Felt artist Megan Barbour enjoys crafts with small repetitive elements that build into something larger. “One of my favorite projects from art school was making a four-foot goldfish out of individually cut triangles,” she recalls. Barbour also likes crafts that make her laugh, which is how she started sewing plushies.
She recently worked with The Serious Theatre Collective as a prop and costume maker. “Any day that you get to write down ‘Make giant felt pizza costume for big song and dance number’ on your to-do list is a great day.”
Here she discusses the inspiration behind her abstract felt work “Blue.”
How did you begin making felt art?
Hand stitching is my favorite part of any sewing-related project. Felt is a magical delight. It’s soft, not too flimsy, not too stiff, and does not fray. A couple of years ago after a few challenging sewing projects, I wanted to do something simple. So as a “treat” to myself I made my first felt hoop. No hems and seems, just basic hand stitches, and huzzah! Done! However, I have since gone on to make many more. Per my nature, making each one more tedious and time consuming than the last.

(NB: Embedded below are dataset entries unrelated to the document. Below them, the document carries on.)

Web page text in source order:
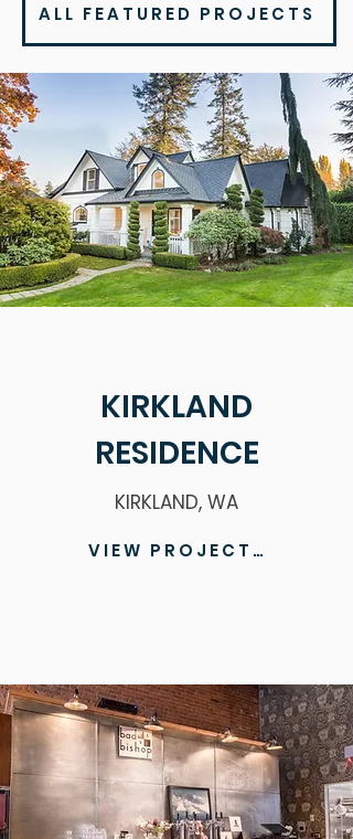
ALL FEATURED PROJECTS
KIRKLAND
RESIDENCE
KIRKLAND, WA
VIEW PROJECT >
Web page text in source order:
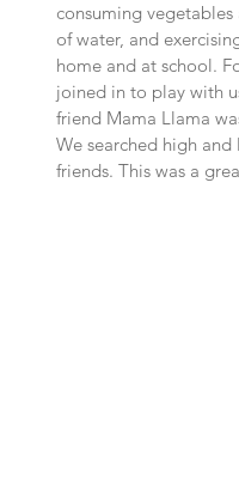
consuming
of water, and
home and at school.
joined in to play with
friend Mama Llama
We searched high
friends. This was a
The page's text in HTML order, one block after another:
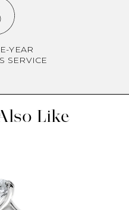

What reactions do you hear when you tell people your medium is felt?
It’s mainly confusion unless I’m able to show the person a photo of my work. In which case their reaction is still one of mild confusion as to why I do this for hours on end, but tend to be very positive of the end result. I think people enjoy seeing a piece of art in a non-traditional medium, I certainly do. It’s great when the first step of a viewing experience is “Wait … what is this?”
Which artists and designers inspire you?
Artists that inspire me are across a variety of mediums, but looking at their work makes me want to stop what I’m doing and make something immediately. While there are many more, those who came to mind immediately are: Jen Stark, Jee Young Lee, Meagan Cignoli, Dianne Koss and Chris Sickles.
Does the type of felt you’re working with make a difference in the finished project?
Absolutely. Different types of felt have different color tones, and fabric densities. I use natural wool felt for 2D projects, but acrylic felt is a little easier to stitch for more 3D pieces. My larger works that have layers upon layers of sculpted felt are stitched through, very gently, using a long doll needle. If I have to work too hard to get the needle through it will warp the other layers beneath. The end result being more of a colorful lump rather than the many distinctive textures and patterns I had in mind.
Would you consider what you do with felt closer to painting, sewing or sculpting, or is it distinct process?
It’s a distinct process, but I definitely feel that I’m pulling techniques/processes that I learned from other mediums. My painting style had a lot of layered colors with very little negative space. The most fun has been trying to come up with new techniques for constructing, and trying to solve structural problems. I’ve had a few pieces that looked great pinned together … as long as you didn’t move too much around them, or take the pins out, they were just fine. But if I didn’t want them to completely collapse at any second, I had to come up with some new solutions for added support.
You also make plushies. How does your process differ for making a doll than abstract work?
The process to making a plush creature is much more about planning what result will look like. I have a very clear picture in my head of what the creatures should look like, so the challenge is trying to make that happen in reality. I normally start with a few sketches, make a full pattern prototype out of paper, select my color pallet, then actually start cutting and assembling. With my abstract work, I usually only know what I want the overall feeling to be when it’s complete. Much less planning – I can dive right in and keep working until I declare it a finished.
Can you describe your process for creating a new piece?
The most planning goes into selecting my color pallet. Once I have that, I either go into a piece with no plan, or maybe one new technique I want to try out. Then I keep adding color and texture until it looks/feels complete. What’s fantastic and extremely frustrating about working like this is I have no idea how long a single piece will take, or what it will be when it’s done. Some of the pieces take the length of a movie playing in the background to complete, others don’t feel done until I’ve realized I’ve binged-listened to all of “Murder She Wrote,” and there are far too many Chinese food takeout containers around me.